**EXERCISE GOAL**
When writing out the entries below, keep only the lines from the line with "Company Culture" to the line with "Add to Your List", both included, exactly as they are, and leave the pictures aside.

Records from a collection:
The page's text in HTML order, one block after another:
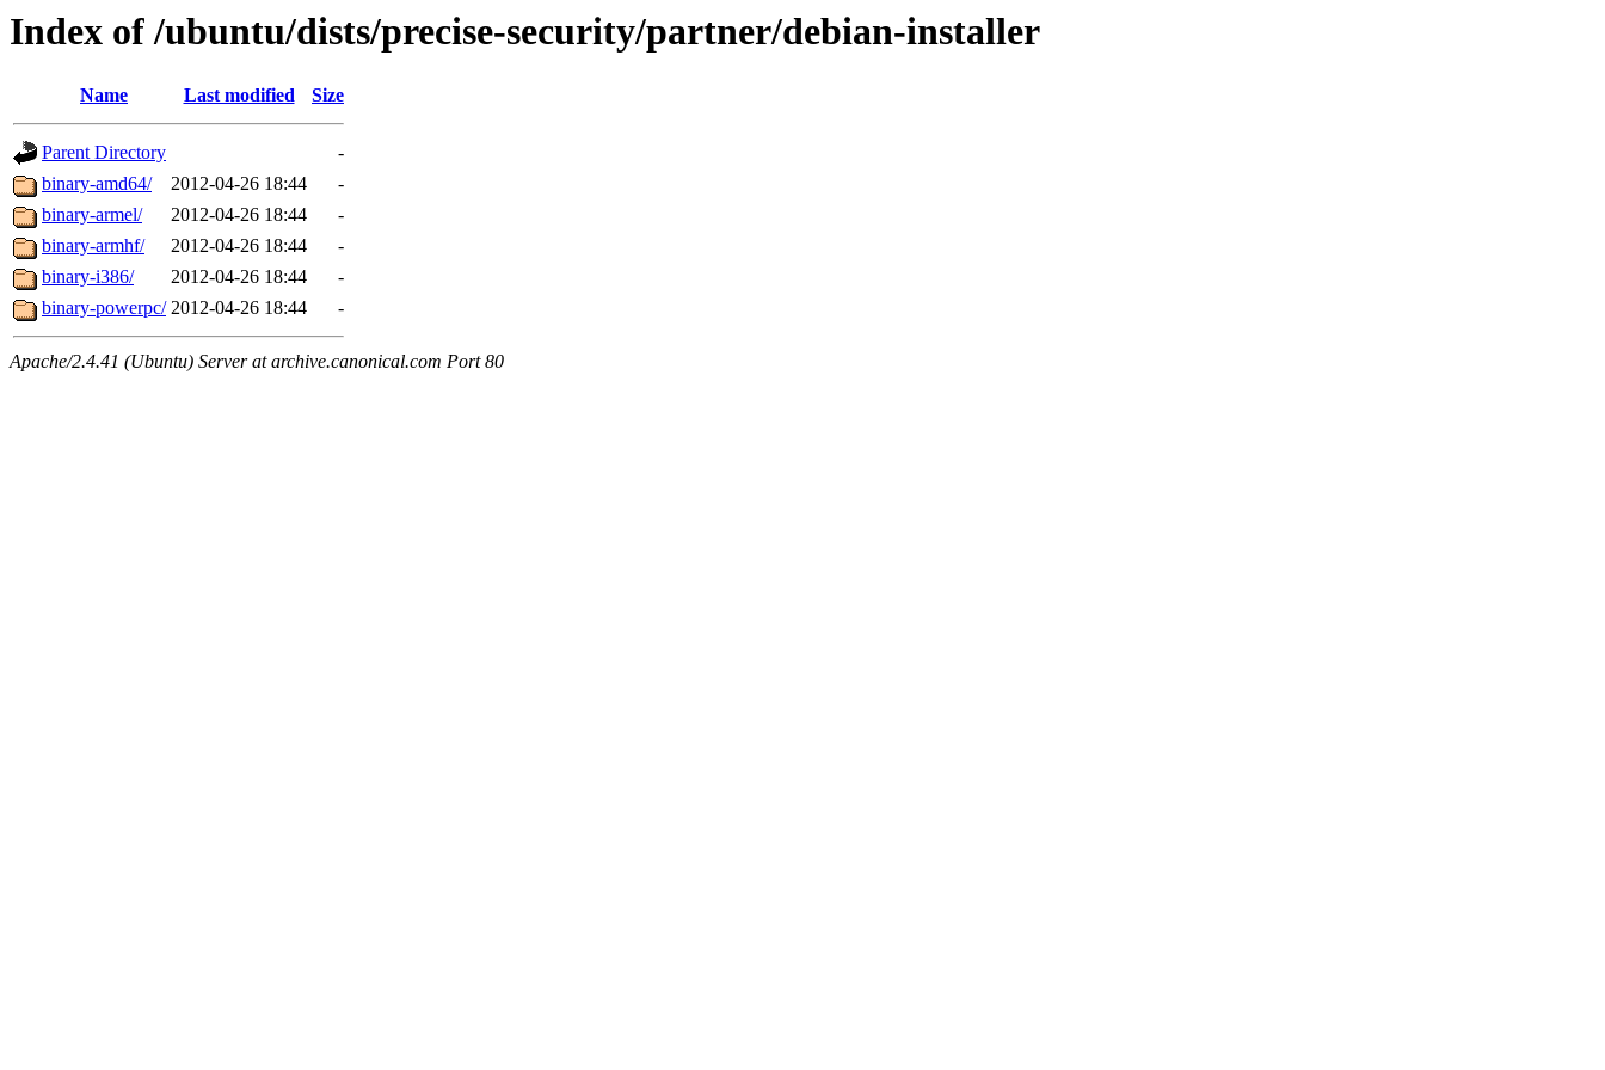
Index of /ubuntu/dists/precise-security/partner/debian-installer
Name Last modified Size
Parent Directory
-
binary-amd64/
2012-04-26 18:44
-
binary-armel/
2012-04-26 18:44
-
binary-armhf/
2012-04-26 18:44
-
binary-i386/
2012-04-26 18:44
-
binary-powerpc/ 2012-04-26 18:44 -
Apache/2.4.41 (Ubuntu) Server at archive.canonical.com Port 80
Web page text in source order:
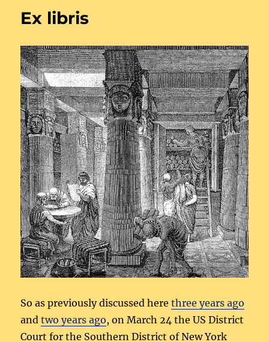
Ex libris
So as previously discussed herethree years ago
andtwo years ago, on March 24 the US District
Court for the Southern District of New York
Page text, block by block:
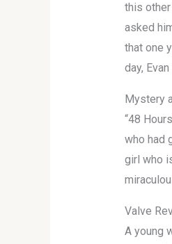
this
asked
that one
day,
Mystery
“48
who had
girl who
Valve
A young
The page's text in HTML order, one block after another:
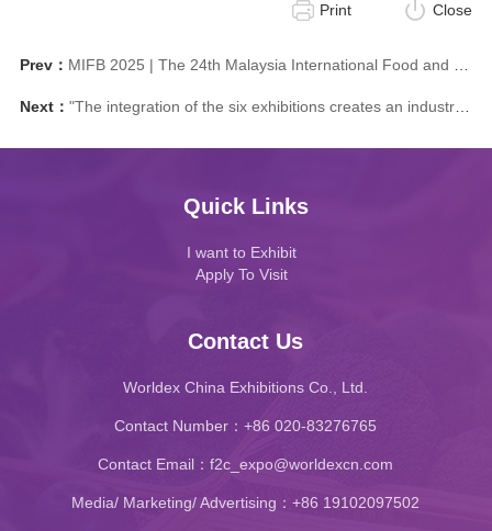
Print Close
Prev： MIFB 2025 | The 24th Malaysia International Food and Beverage Trade Exhibition: Help you expand the global stage
Next： "The integration of the six exhibitions creates an industry benchmark Five highlights lead the trend of food and drink" The 2024 China Food Exhibition ® (Guangzhou) and Guangzhou International Food and Ingredients Exhibition officially announced that it will be held in Guangzhou in September
Quick Links
I want to Exhibit
Apply To Visit
Contact Us
Worldex China Exhibitions Co., Ltd.
Contact Number：+86 020-83276765
Contact Email：f2c_expo@worldexcn.com
Media/ Marketing/ Advertising：+86 19102097502
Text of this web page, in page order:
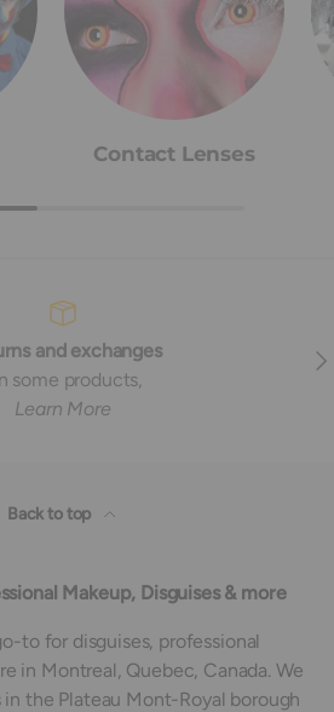
Contact Lenses
and exchanges
some products,
Learn More
Back to top
Makeup, Disguises & more
to for disguises, professional
in Montreal, Quebec, Canada. We
in the Plateau Mont-Royal borough
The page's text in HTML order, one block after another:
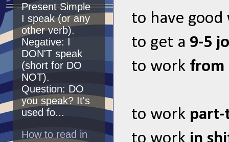
to have good
to get a 9-5
to work from
to work
Present Simple
I speak (or any
other verb).
Negative: I
DON'T speak
(short for DO
NOT).
Question: DO
you speak? It's
used fo...
How to read in
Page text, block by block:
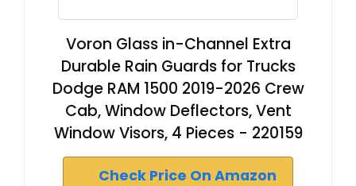
Voron Glass in-Channel Extra
Durable Rain Guards for Trucks
Dodge RAM 1500 2019-2026 Crew
Cab, Window Deflectors, Vent
Window Visors, 4 Pieces - 220159
Check Price On Amazon
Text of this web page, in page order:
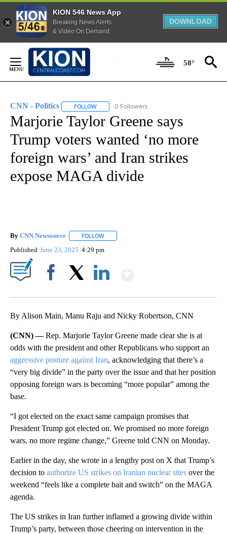
KION 546 News App
Breaking News Alerts
& Video On Demand
DOWNLOAD
Content
58°
CNN - Politics FOLLOW FOLLOW "CNN - POLITICS" TO RECEIVE
0 Followers
Marjorie Taylor Greene says
Trump voters wanted ‘no more
foreign wars’ and Iran strikes
expose MAGA divide
By CNN Newsource FOLLOW
Published June 23, 2025 4:29 pm
By Alison Main, Manu Raju and Nicky Robertson, CNN
(CNN) —Rep. Marjorie Taylor Greene made clear she is at
odds with the president and other Republicans who support an
aggressive posture against Iran, acknowledging that there’s a
“very big divide” in the party over the issue and that her position
opposing foreign wars is becoming “more popular” among the
base.
“I got elected on the exact same campaign promises that
President Trump got elected on. We promised no more foreign
wars, no more regime change,” Greene told CNN on Monday.
Earlier in the day, she wrote in a lengthy post on X that Trump’s
decision to authorize US strikes on Iranian nuclear sites over the
weekend “feels like a complete bait and switch” on the MAGA
agenda.
The US strikes in Iran further inflamed a growing divide within
Trump’s party, between those cheering on intervention in the
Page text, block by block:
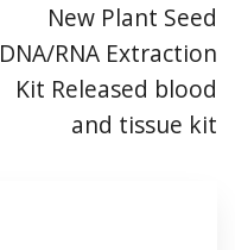
New Plant Seed
DNA/RNA Extraction
Kit Released blood
and tissue kit
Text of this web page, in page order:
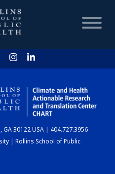
HOME
CHART
GA 30122 USA | 404.727.3956
| Rollins School of Public
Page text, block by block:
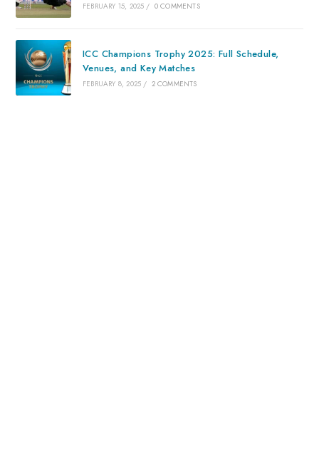
FEBRUARY 15, 2025 / 0 COMMENTS
ICC Champions Trophy 2025: Full Schedule,
Venues, and Key Matches
FEBRUARY 8, 2025 / 2 COMMENTS
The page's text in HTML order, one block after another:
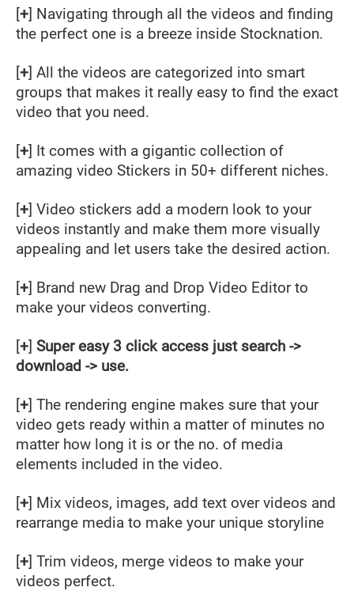
[+] Navigating through all the videos and finding
the perfect one is a breeze inside Stocknation.
[+] All the videos are categorized into smart
groups that makes it really easy to find the exact
video that you need.
[+] It comes with a gigantic collection of
amazing video Stickers in 50+ different niches.
[+] Video stickers add a modern look to your
videos instantly and make them more visually
appealing and let users take the desired action.
[+] Brand new Drag and Drop Video Editor to
make your videos converting.
[+] Super easy 3 click access just search ->
download -> use.
[+] The rendering engine makes sure that your
video gets ready within a matter of minutes no
matter how long it is or the no. of media
elements included in the video.
[+] Mix videos, images, add text over videos and
rearrange media to make your unique storyline
[+] Trim videos, merge videos to make your
videos perfect.
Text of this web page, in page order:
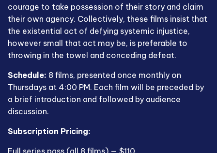
courage to take possession of their story and claim
their own agency. Collectively, these films insist that
the existential act of defying systemic injustice,
however small that act may be, is preferable to
throwing in the towel and conceding defeat.
Schedule: 8 films, presented once monthly on
Thursdays at 4:00 PM. Each film will be preceded by
a brief introduction and followed by audience
discussion.
Subscription Pricing:
Full series pass (all 8 films) — $110
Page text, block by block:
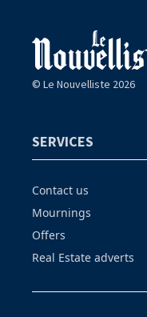
© Le Nouvelliste 2026
SERVICES
Contact us
Mournings
Offers
Real Estate adverts
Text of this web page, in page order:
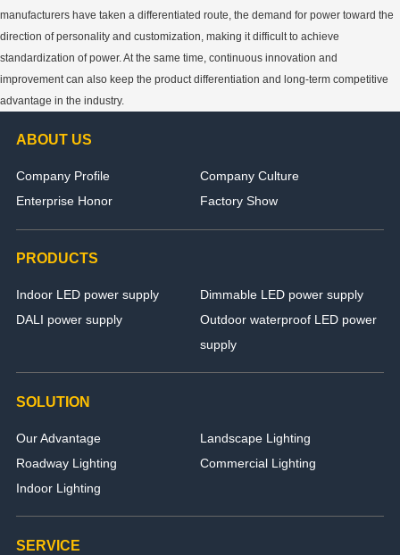
manufacturers have taken a differentiated route, the demand for power toward the
direction of personality and customization, making it difficult to achieve
standardization of power. At the same time, continuous innovation and
improvement can also keep the product differentiation and long-term competitive
advantage in the industry.
ABOUT US
Company Profile
Company Culture
Enterprise Honor
Factory Show
PRODUCTS
Indoor LED power supply
Dimmable LED power supply
DALI power supply
Outdoor waterproof LED power
supply
SOLUTION
Our Advantage
Landscape Lighting
Roadway Lighting
Commercial Lighting
Indoor Lighting
SERVICE
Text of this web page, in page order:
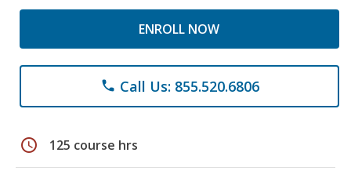
ENROLL NOW
phone Call Us: 855.520.6806
schedule 125 course hrs
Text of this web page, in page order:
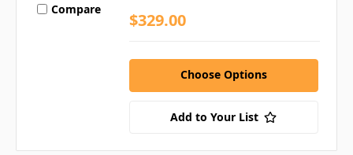
Compare
$329.00
Choose Options
Add to Your List
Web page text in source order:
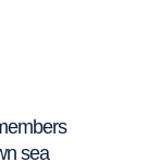
sea
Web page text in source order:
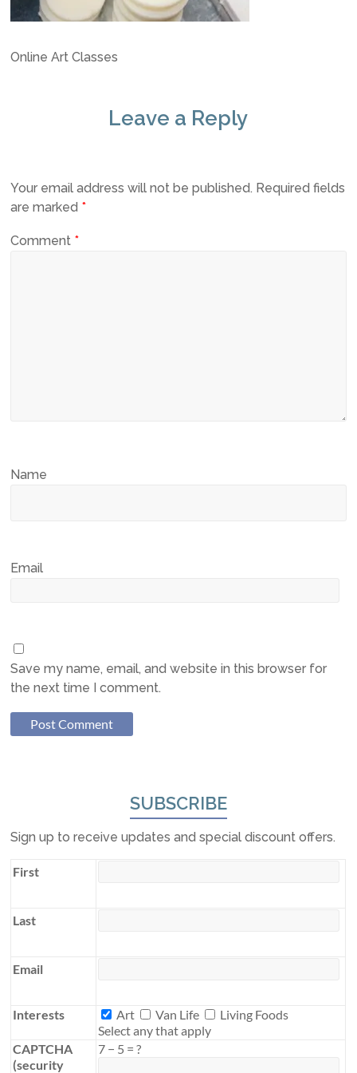
Online Art Classes
Leave a Reply
Your email address will not be published. Required fields
are marked *
Comment *
Name
Email
Save my name, email, and website in this browser for
the next time I comment.
SUBSCRIBE
Sign up to receive updates and special discount offers.
First
Last
Email
Interests Interests
Art Van Life
Living Foods
Select any that apply
CAPTCHA
(security
7 − 5 = ?
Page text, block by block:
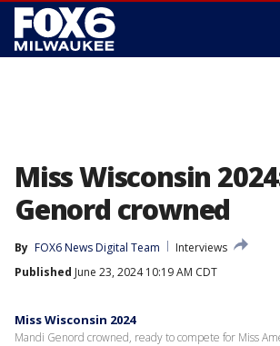
Miss Wisconsin
Genord crowned
By FOX6 News Digital Team
Interviews
Published June 23, 2024 10:19 AM CDT
Miss Wisconsin 2024
Mandi Genord crowned, ready to compete for Miss
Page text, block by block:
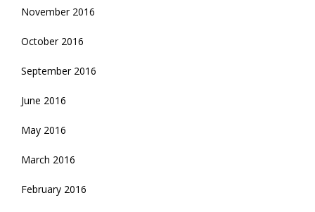
November 2016
October 2016
September 2016
June 2016
May 2016
March 2016
February 2016
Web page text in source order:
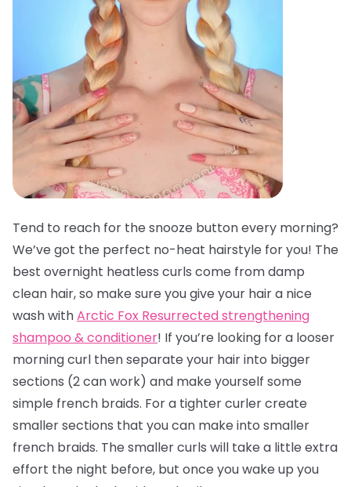
Tend to reach for the snooze button every morning?
We’ve got the perfect no-heat hairstyle for you! The
best overnight heatless curls come from damp
clean hair, so make sure you give your hair a nice
wash withArctic Fox Resurrected strengthening
shampoo & conditioner! If you’re looking for a looser
morning curl then separate your hair into bigger
sections (2 can work) and make yourself some
simple french braids. For a tighter curler create
smaller sections that you can make into smaller
french braids. The smaller curls will take a little extra
effort the night before, but once you wake up you
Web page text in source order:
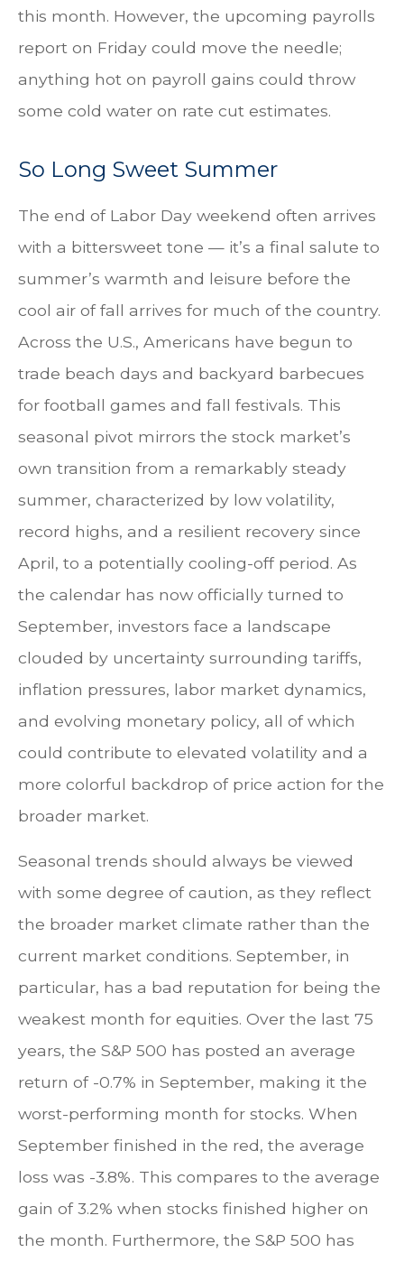
this month. However, the upcoming payrolls
report on Friday could move the needle;
anything hot on payroll gains could throw
some cold water on rate cut estimates.
So Long Sweet Summer
The end of Labor Day weekend often arrives
with a bittersweet tone — it’s a final salute to
summer’s warmth and leisure before the
cool air of fall arrives for much of the country.
Across the U.S., Americans have begun to
trade beach days and backyard barbecues
for football games and fall festivals. This
seasonal pivot mirrors the stock market’s
own transition from a remarkably steady
summer, characterized by low volatility,
record highs, and a resilient recovery since
April, to a potentially cooling-off period. As
the calendar has now officially turned to
September, investors face a landscape
clouded by uncertainty surrounding tariffs,
inflation pressures, labor market dynamics,
and evolving monetary policy, all of which
could contribute to elevated volatility and a
more colorful backdrop of price action for the
broader market.
Seasonal trends should always be viewed
with some degree of caution, as they reflect
the broader market climate rather than the
current market conditions. September, in
particular, has a bad reputation for being the
weakest month for equities. Over the last 75
years, the S&P 500 has posted an average
return of -0.7% in September, making it the
worst-performing month for stocks. When
September finished in the red, the average
loss was -3.8%. This compares to the average
gain of 3.2% when stocks finished higher on
the month. Furthermore, the S&P 500 has
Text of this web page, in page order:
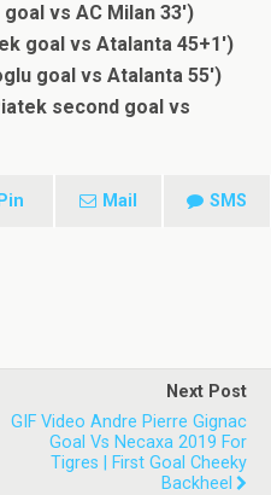
vs AC Milan 33′)
goal vs Atalanta 45+1′)
goal vs Atalanta 55′)
second goal vs
Pin Mail SMS
Next Post
GIF Video Andre Pierre Gignac
Goal Vs Necaxa 2019 For
Tigres | First Goal Cheeky
Backheel

**PROBLEM SOLUTION**
Company Culture
Enterprise Honor
Factory Show
PRODUCTS
Indoor LED power supply
Dimmable LED power supply
DALI power supply
Outdoor waterproof LED power
supply
SOLUTION
Our Advantage
Landscape Lighting
Roadway Lighting
Commercial Lighting
Indoor Lighting
SERVICE
Text of this web page, in page order:
ENROLL NOW
phone Call Us: 855.520.6806
schedule 125 course hrs
Text of this web page, in page order:
Compare
$329.00
Choose Options
Add to Your List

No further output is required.